(What is required): Reproduce every entry word for word.

......

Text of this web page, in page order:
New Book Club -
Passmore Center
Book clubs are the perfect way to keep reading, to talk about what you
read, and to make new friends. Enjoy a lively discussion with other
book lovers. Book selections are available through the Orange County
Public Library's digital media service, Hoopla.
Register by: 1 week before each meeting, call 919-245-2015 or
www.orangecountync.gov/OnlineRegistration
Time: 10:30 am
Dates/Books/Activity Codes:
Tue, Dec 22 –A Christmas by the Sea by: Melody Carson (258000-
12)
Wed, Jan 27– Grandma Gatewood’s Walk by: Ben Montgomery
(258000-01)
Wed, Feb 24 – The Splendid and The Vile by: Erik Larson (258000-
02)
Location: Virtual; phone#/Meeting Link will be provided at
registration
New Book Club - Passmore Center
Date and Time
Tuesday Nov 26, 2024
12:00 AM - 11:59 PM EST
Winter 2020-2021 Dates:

......

(Output for this exercise):
Text of this web page, in page order:
New Book Club -
Passmore Center
Book clubs are the perfect way to keep reading, to talk about what you
read, and to make new friends. Enjoy a lively discussion with other
book lovers. Book selections are available through the Orange County
Public Library's digital media service, Hoopla.
Register by: 1 week before each meeting, call 919-245-2015 or
www.orangecountync.gov/OnlineRegistration
Time: 10:30 am
Dates/Books/Activity Codes:
Tue, Dec 22 –A Christmas by the Sea by: Melody Carson (258000-
12)
Wed, Jan 27– Grandma Gatewood’s Walk by: Ben Montgomery
(258000-01)
Wed, Feb 24 – The Splendid and The Vile by: Erik Larson (258000-
02)
Location: Virtual; phone#/Meeting Link will be provided at
registration
New Book Club - Passmore Center
Date and Time
Tuesday Nov 26, 2024
12:00 AM - 11:59 PM EST
Winter 2020-2021 Dates:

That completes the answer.